Audrey Terras¹ and Dorothy Wallace²

Copyright © 2003 Audrey Terras and Dorothy Wallace. This is an open access article distributed under the Creative Commons Attribution License, which permits unrestricted use, distribution, and reproduction in any medium, provided the original work is properly cited.

Abstract

We survey graph theoretic analogues of the Selberg trace and pretrace formulas along with some applications. This paper includes a review of the basic geometry of a k-regular tree Ξ (symmetry group, geodesics, horocycles, and the analogue of the Laplace operator). A detailed discussion of the spherical functions is given.

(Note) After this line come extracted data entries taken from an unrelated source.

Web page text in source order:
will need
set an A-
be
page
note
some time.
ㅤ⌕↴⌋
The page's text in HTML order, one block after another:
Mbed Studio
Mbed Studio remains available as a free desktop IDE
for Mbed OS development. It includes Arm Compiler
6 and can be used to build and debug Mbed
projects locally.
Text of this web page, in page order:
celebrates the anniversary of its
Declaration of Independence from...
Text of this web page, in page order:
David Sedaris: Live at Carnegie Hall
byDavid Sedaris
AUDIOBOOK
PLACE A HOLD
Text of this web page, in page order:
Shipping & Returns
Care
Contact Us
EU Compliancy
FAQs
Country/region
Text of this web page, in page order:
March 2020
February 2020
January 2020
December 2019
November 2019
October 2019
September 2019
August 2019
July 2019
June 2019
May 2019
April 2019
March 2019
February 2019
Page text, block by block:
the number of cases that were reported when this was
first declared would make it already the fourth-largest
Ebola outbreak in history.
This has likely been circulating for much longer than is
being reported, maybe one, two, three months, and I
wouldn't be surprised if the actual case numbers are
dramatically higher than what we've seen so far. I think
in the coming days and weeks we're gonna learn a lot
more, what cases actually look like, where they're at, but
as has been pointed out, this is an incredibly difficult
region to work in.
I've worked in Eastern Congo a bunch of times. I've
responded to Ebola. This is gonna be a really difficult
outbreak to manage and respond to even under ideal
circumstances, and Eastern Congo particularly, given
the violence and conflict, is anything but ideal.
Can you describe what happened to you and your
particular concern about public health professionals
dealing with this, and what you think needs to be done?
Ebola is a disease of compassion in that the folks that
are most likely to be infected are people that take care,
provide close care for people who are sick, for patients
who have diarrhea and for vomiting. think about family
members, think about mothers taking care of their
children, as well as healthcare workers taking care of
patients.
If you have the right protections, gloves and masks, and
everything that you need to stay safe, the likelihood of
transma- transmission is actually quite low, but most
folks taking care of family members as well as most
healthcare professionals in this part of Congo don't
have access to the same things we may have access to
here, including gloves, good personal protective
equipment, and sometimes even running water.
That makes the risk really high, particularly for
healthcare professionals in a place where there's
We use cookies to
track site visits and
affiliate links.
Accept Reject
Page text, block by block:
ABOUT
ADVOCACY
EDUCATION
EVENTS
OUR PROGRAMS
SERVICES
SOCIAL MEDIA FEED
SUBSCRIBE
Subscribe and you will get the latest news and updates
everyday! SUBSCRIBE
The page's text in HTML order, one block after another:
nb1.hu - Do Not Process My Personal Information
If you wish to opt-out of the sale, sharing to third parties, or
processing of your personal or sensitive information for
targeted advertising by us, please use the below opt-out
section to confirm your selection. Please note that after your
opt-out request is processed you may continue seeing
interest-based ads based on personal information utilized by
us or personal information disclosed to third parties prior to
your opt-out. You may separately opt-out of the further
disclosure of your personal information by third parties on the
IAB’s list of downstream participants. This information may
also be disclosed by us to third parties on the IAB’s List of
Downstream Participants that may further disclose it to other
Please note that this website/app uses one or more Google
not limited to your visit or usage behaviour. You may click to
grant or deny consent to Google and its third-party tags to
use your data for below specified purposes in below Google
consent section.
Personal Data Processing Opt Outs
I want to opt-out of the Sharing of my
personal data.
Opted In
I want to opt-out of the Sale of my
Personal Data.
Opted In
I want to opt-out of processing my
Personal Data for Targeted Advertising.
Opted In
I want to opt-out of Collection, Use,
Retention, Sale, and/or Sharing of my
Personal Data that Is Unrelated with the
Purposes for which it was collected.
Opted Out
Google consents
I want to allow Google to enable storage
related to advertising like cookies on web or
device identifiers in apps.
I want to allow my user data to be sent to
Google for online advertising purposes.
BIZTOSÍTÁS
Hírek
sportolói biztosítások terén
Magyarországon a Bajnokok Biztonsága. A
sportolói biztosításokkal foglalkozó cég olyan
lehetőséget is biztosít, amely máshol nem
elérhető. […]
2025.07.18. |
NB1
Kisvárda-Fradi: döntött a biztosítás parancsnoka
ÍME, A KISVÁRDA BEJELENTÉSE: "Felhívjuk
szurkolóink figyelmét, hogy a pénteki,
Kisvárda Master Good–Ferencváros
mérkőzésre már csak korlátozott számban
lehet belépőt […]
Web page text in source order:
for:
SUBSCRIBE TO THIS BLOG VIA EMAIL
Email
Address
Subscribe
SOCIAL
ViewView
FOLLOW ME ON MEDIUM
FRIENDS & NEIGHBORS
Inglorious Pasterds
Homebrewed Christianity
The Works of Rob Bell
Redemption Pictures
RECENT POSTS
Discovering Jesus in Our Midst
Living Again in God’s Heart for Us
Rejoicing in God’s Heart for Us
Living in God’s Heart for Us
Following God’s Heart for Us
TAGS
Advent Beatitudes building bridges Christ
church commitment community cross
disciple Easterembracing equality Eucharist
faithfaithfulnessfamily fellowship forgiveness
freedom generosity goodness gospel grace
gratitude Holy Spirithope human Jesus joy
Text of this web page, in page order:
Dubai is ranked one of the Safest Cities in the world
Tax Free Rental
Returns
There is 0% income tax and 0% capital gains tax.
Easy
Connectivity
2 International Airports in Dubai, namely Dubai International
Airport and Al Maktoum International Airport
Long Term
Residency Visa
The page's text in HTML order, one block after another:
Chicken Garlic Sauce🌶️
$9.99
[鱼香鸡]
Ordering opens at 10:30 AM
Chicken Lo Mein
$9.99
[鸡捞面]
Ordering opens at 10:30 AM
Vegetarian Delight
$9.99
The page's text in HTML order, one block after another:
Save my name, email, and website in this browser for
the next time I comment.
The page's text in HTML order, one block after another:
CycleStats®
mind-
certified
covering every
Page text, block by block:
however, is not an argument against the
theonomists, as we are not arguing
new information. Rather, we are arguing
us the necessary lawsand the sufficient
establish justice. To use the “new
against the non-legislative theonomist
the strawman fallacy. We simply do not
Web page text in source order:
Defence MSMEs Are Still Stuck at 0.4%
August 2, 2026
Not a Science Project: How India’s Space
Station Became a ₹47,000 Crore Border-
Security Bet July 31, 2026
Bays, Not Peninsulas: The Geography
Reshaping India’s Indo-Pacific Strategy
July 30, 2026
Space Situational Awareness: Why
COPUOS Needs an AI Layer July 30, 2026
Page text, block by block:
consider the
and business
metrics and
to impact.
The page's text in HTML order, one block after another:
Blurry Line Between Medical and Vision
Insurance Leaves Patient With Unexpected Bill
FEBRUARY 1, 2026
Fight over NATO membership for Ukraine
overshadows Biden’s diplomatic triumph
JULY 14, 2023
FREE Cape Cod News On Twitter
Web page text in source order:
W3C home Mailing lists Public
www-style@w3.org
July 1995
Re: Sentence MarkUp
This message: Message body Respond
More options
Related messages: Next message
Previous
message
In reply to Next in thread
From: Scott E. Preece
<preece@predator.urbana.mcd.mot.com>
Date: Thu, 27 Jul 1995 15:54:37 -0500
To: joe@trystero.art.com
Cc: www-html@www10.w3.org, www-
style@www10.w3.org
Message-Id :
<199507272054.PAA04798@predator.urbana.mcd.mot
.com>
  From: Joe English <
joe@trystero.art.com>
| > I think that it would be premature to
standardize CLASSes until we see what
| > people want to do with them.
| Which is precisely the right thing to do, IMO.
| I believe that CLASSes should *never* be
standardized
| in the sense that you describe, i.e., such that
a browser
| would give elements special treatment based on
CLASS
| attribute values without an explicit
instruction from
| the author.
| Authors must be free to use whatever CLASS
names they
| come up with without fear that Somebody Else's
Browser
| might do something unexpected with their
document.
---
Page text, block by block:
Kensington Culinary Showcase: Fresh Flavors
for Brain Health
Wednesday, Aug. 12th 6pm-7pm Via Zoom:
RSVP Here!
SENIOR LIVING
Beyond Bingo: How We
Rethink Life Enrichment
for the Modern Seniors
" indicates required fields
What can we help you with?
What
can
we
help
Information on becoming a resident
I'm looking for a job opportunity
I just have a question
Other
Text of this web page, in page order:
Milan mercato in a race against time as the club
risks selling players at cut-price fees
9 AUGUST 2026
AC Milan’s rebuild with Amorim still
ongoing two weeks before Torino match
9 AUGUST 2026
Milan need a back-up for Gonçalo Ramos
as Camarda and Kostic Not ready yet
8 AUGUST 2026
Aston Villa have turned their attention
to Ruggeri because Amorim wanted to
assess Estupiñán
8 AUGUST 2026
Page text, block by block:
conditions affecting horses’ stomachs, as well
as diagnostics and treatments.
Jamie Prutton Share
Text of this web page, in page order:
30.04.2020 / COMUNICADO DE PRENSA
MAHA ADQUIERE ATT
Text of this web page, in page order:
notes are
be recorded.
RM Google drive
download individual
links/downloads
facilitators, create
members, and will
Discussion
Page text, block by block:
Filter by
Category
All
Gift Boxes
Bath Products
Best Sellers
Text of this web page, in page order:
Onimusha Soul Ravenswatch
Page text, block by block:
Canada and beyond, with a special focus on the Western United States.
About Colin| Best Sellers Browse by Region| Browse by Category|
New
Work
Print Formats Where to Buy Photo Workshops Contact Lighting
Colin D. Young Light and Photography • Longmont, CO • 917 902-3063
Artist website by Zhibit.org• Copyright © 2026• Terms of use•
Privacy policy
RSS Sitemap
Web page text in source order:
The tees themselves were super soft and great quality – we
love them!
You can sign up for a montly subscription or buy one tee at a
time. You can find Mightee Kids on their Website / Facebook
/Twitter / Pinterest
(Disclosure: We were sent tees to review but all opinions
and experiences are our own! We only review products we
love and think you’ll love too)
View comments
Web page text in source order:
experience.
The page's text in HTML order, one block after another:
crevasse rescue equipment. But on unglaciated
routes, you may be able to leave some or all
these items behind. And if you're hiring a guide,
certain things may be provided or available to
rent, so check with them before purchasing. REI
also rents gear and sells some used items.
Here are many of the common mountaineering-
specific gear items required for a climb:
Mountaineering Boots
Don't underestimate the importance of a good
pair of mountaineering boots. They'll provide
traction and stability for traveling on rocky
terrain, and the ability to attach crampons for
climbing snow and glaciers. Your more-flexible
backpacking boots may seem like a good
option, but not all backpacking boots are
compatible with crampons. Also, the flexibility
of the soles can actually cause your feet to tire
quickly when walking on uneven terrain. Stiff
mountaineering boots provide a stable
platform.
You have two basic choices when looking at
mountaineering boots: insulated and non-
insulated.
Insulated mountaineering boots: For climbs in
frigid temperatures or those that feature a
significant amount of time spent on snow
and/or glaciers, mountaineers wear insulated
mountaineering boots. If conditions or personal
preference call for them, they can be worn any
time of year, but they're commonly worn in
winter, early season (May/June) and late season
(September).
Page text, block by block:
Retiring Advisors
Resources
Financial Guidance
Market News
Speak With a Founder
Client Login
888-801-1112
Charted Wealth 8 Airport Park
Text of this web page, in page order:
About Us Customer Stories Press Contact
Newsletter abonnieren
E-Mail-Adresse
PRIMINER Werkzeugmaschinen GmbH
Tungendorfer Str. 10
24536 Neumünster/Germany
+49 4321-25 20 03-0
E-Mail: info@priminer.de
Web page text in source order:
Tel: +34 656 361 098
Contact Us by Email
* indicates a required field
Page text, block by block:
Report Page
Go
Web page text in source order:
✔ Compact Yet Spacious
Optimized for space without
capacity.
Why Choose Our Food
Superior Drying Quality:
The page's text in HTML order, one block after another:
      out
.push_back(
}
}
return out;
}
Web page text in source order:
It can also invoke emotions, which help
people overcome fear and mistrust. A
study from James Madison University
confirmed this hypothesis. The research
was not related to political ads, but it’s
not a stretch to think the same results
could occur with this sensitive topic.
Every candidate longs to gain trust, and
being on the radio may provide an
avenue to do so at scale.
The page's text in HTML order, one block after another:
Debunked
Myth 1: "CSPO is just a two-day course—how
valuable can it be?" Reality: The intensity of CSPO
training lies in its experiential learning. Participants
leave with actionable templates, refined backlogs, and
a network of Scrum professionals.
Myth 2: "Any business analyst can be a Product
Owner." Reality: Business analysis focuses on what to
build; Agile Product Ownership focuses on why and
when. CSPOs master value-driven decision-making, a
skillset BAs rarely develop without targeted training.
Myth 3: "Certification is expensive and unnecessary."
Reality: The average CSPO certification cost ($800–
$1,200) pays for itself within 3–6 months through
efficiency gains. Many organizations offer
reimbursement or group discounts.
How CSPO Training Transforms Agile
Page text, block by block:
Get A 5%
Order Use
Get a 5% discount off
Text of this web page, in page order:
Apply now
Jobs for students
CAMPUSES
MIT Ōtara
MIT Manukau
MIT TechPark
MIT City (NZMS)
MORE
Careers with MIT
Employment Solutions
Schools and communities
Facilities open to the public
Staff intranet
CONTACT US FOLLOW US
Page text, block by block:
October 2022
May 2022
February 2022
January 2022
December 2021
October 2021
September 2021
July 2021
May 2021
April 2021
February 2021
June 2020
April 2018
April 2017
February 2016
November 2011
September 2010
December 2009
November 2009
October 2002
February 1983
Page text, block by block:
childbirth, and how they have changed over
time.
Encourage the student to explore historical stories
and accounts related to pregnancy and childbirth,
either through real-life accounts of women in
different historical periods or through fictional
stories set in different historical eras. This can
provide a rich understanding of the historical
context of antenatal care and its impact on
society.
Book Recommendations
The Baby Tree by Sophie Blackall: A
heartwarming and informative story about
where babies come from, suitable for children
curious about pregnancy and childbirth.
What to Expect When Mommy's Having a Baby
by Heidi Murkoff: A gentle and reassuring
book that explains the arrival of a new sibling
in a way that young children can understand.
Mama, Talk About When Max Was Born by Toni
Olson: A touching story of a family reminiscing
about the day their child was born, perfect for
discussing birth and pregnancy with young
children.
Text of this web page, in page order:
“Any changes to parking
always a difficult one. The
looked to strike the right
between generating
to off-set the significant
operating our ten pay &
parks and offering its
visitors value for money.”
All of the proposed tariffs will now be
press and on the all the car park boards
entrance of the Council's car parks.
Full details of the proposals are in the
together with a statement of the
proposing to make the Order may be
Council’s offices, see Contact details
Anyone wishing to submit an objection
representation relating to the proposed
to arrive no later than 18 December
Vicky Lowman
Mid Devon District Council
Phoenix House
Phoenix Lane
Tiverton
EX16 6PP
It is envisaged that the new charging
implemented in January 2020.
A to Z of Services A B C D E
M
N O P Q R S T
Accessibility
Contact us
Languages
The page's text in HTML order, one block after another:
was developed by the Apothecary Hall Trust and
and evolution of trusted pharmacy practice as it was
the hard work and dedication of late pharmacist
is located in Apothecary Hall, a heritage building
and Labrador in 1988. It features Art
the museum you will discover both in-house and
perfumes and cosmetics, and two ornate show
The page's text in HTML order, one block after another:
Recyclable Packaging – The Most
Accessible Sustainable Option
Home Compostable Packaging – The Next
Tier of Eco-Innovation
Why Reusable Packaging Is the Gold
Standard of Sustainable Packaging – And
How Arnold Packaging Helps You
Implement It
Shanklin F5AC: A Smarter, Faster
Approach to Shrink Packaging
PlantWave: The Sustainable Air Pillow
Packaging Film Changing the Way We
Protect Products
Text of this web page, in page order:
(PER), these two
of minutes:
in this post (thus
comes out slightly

The spherical and horocycle transforms are considered (along with three basic examples, which may be viewed as a short table of these transforms). Two versions of the pretrace formula for a finite connected k-regular graph X≅Γ\Ξ are given along with two applications. The first application is to obtain an asymptotic formula for the number of closed paths of length r in X (without backtracking but possibly with tails). The second application is to deduce the chaotic properties of the induced geodesic flow on X (which is analogous to a result of Wallace for a compact quotient of the Poincaré upper half plane). Finally, the Selberg trace formula is deduced and applied to the Ihara zeta function of X, leading to a graph theoretic analogue of the prime number theorem.